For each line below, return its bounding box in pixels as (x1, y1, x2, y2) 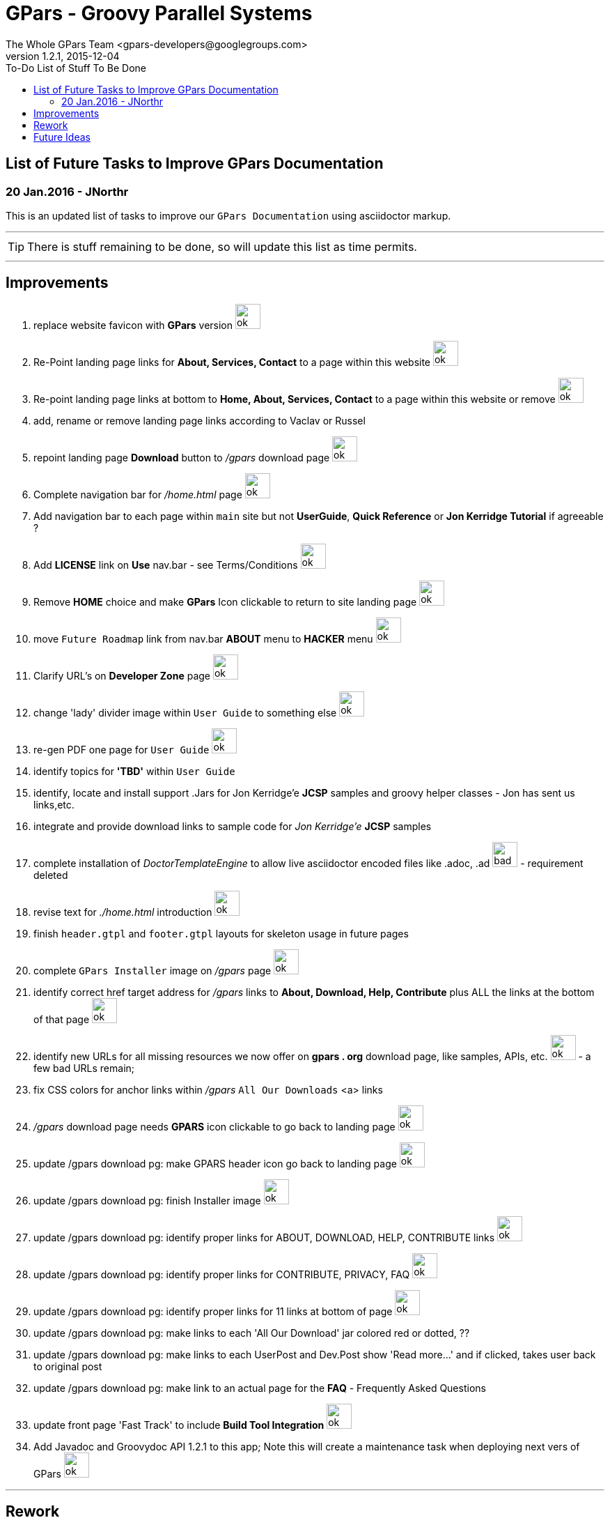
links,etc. (33, 798, 75, 811)
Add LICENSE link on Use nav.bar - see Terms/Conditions (33, 558, 298, 571)
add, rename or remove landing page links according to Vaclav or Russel (33, 414, 366, 427)
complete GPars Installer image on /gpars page (33, 964, 272, 976)
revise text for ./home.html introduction (33, 905, 212, 918)
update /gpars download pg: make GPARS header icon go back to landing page (33, 1157, 397, 1170)
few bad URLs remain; (33, 1061, 135, 1074)
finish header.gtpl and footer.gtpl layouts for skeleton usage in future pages (33, 927, 409, 940)
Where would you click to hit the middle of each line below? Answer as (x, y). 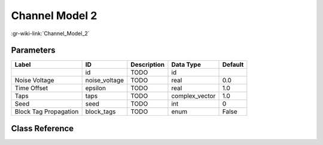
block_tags (100, 112)
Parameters (33, 50)
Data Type (186, 64)
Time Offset (31, 88)
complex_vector (194, 96)
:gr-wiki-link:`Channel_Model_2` (50, 33)
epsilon (95, 88)
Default (233, 64)

---

> _Description of the task_: With the pictures excluded, the records are to be reproduced exactly.

> _Output below_:
For each line below, return its bounding box in pixels as (x1, y1, x2, y2) 
links,etc. (33, 798, 75, 811)
Add LICENSE link on Use nav.bar - see Terms/Conditions (33, 558, 298, 571)
add, rename or remove landing page links according to Vaclav or Russel (33, 414, 366, 427)
complete GPars Installer image on /gpars page (33, 964, 272, 976)
revise text for ./home.html introduction (33, 905, 212, 918)
update /gpars download pg: make GPARS header icon go back to landing page (33, 1157, 397, 1170)
few bad URLs remain; (33, 1061, 135, 1074)
finish header.gtpl and footer.gtpl layouts for skeleton usage in future pages (33, 927, 409, 940)
Where would you click to hit the middle of each line below? Answer as (x, y). 
block_tags (100, 112)
Parameters (33, 50)
Data Type (186, 64)
Time Offset (31, 88)
complex_vector (194, 96)
:gr-wiki-link:`Channel_Model_2` (50, 33)
epsilon (95, 88)
Default (233, 64)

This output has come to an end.